ABC-JON JUARISTI

En vísperas del quinto centenario de su gesta, Hernán Cortés pertenece más a Méjico que a España

LA Real Academia de la Historia ha inaugurado el pasado viernes en su sede un ciclo de conferencias sobre Hernán Cortés. Pronunció la primera Enrique Krauze, que habló de las diversas imágenes del conquistador en su posteridad mejicana, o, si se prefiere, de los avatares del mito cortesiano en la historiografía de Méjico.

Krauze recordó que Octavio Paz consideraba a Cortés un factor permanente de división entre los mejicanos. No hizo falta, creo yo, que explicitara el sentido que cobra esta idea en el momento presente, un par de meses después de que el actual presidente de Méjico, López Obrador, exigiera al Rey de España que pida perdón por los crímenes que Cortés y, en general, los españoles habrían cometido contra los nativos mejicanos durante la conquista y la época novohispana. Lo que sostenía Paz es que la figura de Cortés no ha cesado de dividir a los mejicanos, no a los españoles, que, a estas alturas del desmantelamiento de la enseñanza escolar de la Historia, no saben de otro Cortés que Julián y olé.

Y es que Cortés pertenece más a la Historia de Méjico que a la de España, y no es sorprendente que así sea.

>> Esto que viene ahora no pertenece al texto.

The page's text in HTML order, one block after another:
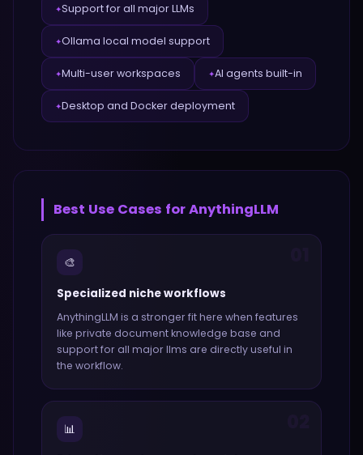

Méjico es una nación, y una nación se caracteriza, entre otras cosas, por poseer una Historia nacional (España no es una nación. Si lo fuera, tendría una Historia nacional, no un montón de historietas nacionalistas contrapuestas e incompatibles entre sí). La Historia nacional no debe confundirse con la Historia oficial, que es la Historia impuesta a la población en los Estados dictatoriales. Méjico no lo es, y por eso la Historia de la nación vive en la controversia. Cortés, Iturbide, Maximiliano, Juárez, Porfirio Díaz, Madero, Zapata, Carranza, Villa, etcétera, son en ella figuras reconocibles, y, por tanto, discutidas. Algunas más que otras, según el momento que toque. En los tiempos en que viví en Méjico, el archiduque Maximiliano suscitaba más debates públicos que Cortés. Ambos eran figuras del pasado más o menos remoto, pero su significado en el presente seguía siendo crucial para el devenir de una nación que adolecía de instituciones funcionales sólidas y legitimadas.

En Méjico es todavía verosímil que la gente se pegue por lo que unos u otros piensan de Cortés o de Moctezuma. En España, ni siquiera la figura de Franco provoca controversias entre historiadores (hoy por hoy, sólo la defiende Pío Moa). Ninguna figura resulta necesaria para la existencia de una conciencia nacional porque no hay nación. Ni española ni, menos aún, catalana o vasca. En el Méjico del siglo pasado, sostener una valoración determinada de Cortés significaba optar activamente por un proyecto político determinado. Como recordaba Krauze en su conferencia del viernes, el nacionalista Vasconcelos, que veía en la pareja de Cortés y Malinche el fundamento de la Raza Cósmica y de la nación mestiza, ofreció las paredes del Palacio Nacional a un Diego Rivera que, no recuerdo si en su fase trosquista o estalinista, pintó a Cortés como un criminal sifilítico.

Estas cambiantes valoraciones de Cortés poco tienen que ver con la Leyenda Negra (aunque las negativas se hayan alimentado, con una rara constancia, de las acusaciones vertidas contra él por el Padre Las Casas, que no era precisamente un calvinista holandés). En la construcción de un Hernán Cortés tiránico y genocida han tenido más peso las terribles requisitorias del primer obispo de Chiapas que las de Ignacio Altamirano, masón y liberal, que lo retrataba como un capitán de bandoleros. O sea, más o menos como las imágenes de los conquistadores que difunde el cine español sin necesidad alguna de leyendas inventadas por los guiris.